S3.8, experience (S _n (t)，A _n (t)，R _n (t)，S _n (t+1)) stored in empirical playbackD, storing;

s3.9, G experiences are randomly fetched from the experience playback memory D (S _n (t′)，A _n (t′)，R _n (t′)，S _n (t′+1))；

S3.10, predicting benefits according to experience extracted in the step S3.9, wherein the expression is as follows:

wherein R is _n (t ') represents the reward function of the terminal device n in deciding the slot t', gamma represents the discount factor, A 'represents the time slot t' such thatAction of taking maximum value, ++>Representing the maximum benefit in making a t' +1 decision on slot, S _n (t '+1) represents the state space of the terminal device n at the time of deciding the slot t' +1;

s3.11, updating the parameter theta of the evaluation network based on a gradient descent method;

s3.12, assigning the parameter theta of the evaluation network to the parameter theta' of the target network every C steps;

s3.13, judging that T is less than T, if yes, returning to the step S3.5, otherwise, executing the step S3.14;

and S3.14, executing the ep=ep+1, judging that the ep is less than M, if yes, returning to the step S3.3, otherwise, outputting the joint decision model containing the target network.

In step S4, the expression of the maximum benefit function is:

s.t.C ₁ (t)+C ₂ (t)+...+C _n (t)+...+C _N (t)≤1；

a _n (t)∈{0，1，2}；

I _n (t)∈{1，2，3}；

wherein a is _n (t) video frame offloading decision indicating whether the first frame of the local queue of the terminal device n outputted by the edge server is to continue waiting in the local queue, immediately offloading to the edge server or directly outputting the tracking result when deciding the slot t, when a _n When (t) =0, the first frame of the queue representing the terminal equipment n waits for the next decision slot, when a _n When (t) =1, the first frame of the terminal equipment n is immediately unloaded to the edge server, and when a _n When (t) =2, the terminal device n directly outputs the tracking result, C _n (t) represents the channel decision of the terminal device n output by the edge server when deciding the slot t, when C _n When (t) =0, it means that terminal device n is not allocated to a channel in decision slot t, when C _n When (t) =1, it means that terminal device n is allocated to channel in decision slot t, I _n (t) the frame number of the interval between the next decision time slot queue first frame and the current time slot next queue first frame, namely the frame interval decision, R of the terminal equipment n output by the edge server when deciding the time slot t _n (t) represents a bonus function, i.e. a gain function, of the terminal device N in deciding the slot t, N representing the total number of terminal devices.

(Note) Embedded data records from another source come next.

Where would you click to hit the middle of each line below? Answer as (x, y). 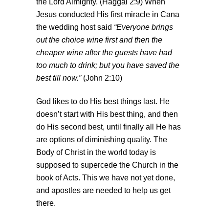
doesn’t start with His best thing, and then (107, 114)
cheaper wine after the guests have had (104, 53)
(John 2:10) (102, 78)
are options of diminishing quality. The (102, 140)
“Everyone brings (143, 27)
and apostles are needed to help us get (103, 191)
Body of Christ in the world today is (96, 153)
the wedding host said (75, 27)
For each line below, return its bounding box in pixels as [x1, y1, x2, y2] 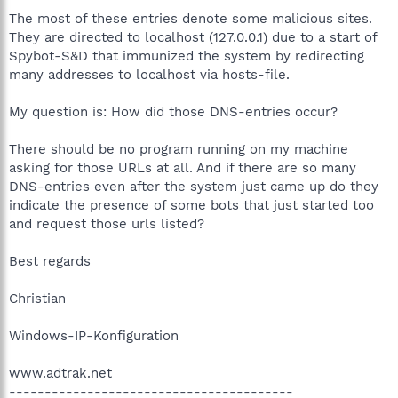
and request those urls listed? [9, 215, 204, 232]
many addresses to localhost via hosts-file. [9, 66, 290, 83]
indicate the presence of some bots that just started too [9, 196, 374, 213]
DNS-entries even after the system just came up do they [9, 178, 378, 195]
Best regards [9, 252, 91, 269]
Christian [9, 290, 66, 306]
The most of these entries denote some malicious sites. [9, 10, 372, 27]
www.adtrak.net [9, 364, 112, 381]
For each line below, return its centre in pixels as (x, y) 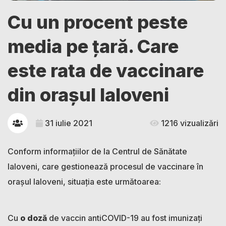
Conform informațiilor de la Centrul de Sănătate (97, 152)
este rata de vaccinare (106, 71)
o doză (33, 218)
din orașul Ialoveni (88, 95)
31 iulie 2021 (68, 123)
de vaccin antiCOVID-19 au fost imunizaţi (125, 218)
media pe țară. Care (93, 47)
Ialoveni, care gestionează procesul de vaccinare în (105, 167)
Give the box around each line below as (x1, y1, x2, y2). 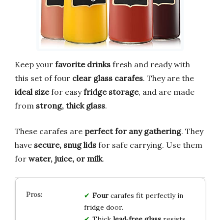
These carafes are (15, 126, 84, 136)
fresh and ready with (110, 59, 190, 69)
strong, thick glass (36, 100, 105, 110)
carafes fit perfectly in (108, 191, 183, 200)
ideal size (15, 86, 49, 97)
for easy (49, 86, 83, 97)
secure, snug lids (34, 139, 96, 150)
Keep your (15, 59, 55, 69)
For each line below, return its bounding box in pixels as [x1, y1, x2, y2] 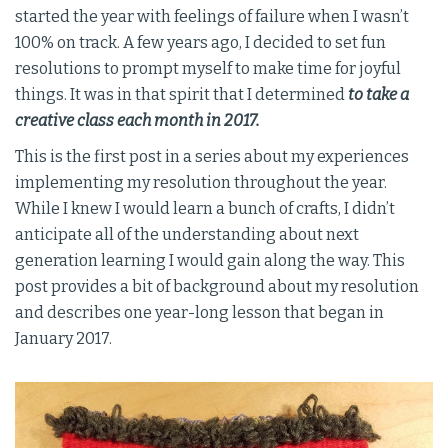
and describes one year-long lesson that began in [15, 303, 384, 322]
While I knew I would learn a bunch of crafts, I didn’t [15, 199, 395, 218]
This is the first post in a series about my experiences [15, 147, 409, 166]
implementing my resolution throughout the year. [15, 173, 387, 192]
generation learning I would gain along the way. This [15, 251, 405, 270]
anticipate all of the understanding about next [15, 225, 359, 244]
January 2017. [15, 329, 112, 348]
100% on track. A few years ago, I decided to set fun [15, 33, 386, 52]
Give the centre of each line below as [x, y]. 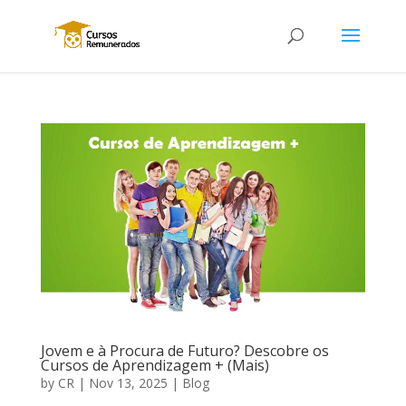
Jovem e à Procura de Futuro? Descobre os [184, 351]
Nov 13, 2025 [128, 383]
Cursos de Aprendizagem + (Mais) [155, 365]
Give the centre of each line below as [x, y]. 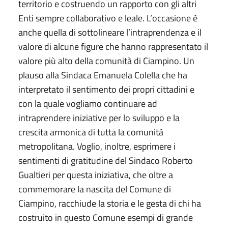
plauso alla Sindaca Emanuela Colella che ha [103, 75]
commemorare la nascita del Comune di [95, 189]
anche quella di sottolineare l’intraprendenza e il [110, 32]
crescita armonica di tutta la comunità [91, 132]
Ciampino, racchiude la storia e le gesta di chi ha [110, 203]
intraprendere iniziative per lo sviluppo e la [99, 118]
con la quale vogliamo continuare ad [88, 103]
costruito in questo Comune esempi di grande [106, 217]
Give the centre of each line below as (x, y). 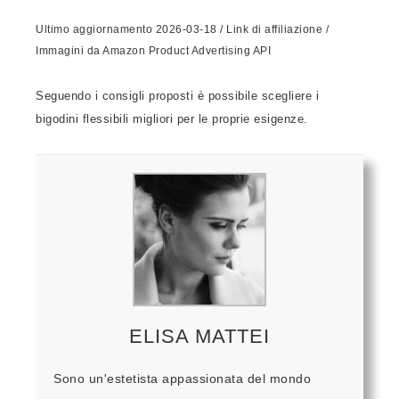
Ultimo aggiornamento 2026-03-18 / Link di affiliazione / (182, 30)
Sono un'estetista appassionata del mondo (182, 379)
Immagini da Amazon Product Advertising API (153, 51)
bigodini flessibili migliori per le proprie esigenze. (172, 119)
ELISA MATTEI (199, 337)
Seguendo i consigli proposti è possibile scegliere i (177, 96)

The invention has the beneficial effects that:

the invention is based on the real-time target detection framework of DBT, mainly orients to the continuous video frame scene with delay constraint, has set up the target detection system based on terminal equipment and edge server collaborative detection of network condition and video content of dynamic change, through this system, can further analyze the characteristic based on real-time target detection under a plurality of terminal equipment scenes under DBT frame; the influence of the video content change rate is introduced, the terminal equipment selects different tracking frequencies based on the video content change rate instead of conventionally tracking each frame, and the optimization problem is formed by designing the benefit function, so that the video frame detection accuracy is maximized under the delay limit.

Drawings

In order to more clearly illustrate the embodiments of the invention or the technical solutions in the prior art, the drawings that are required in the embodiments or the description of the prior art will be briefly described, it being obvious that the drawings in the following description are only some embodiments of the invention, and that other drawings may be obtained according to these drawings without inventive effort for a person skilled in the art.

FIG. 1 is a schematic flow chart of the present invention.

Fig. 2 is a schematic diagram of tracking accuracy at different frame intervals.

Fig. 3 is a diagram showing a change in average tracking accuracy when a frame interval is changed.

Fig. 4 is a graph comparing the effects of the present application with other algorithms.

Detailed Description

The following description of the embodiments of the present invention will be made clearly and completely with reference to the accompanying drawings, in which it is apparent that the embodiments described are only some embodiments of the present invention, but not all embodiments. All other embodiments, which can be made by those skilled in the art based on the embodiments of the invention without any inventive effort, are intended to be within the scope of the invention.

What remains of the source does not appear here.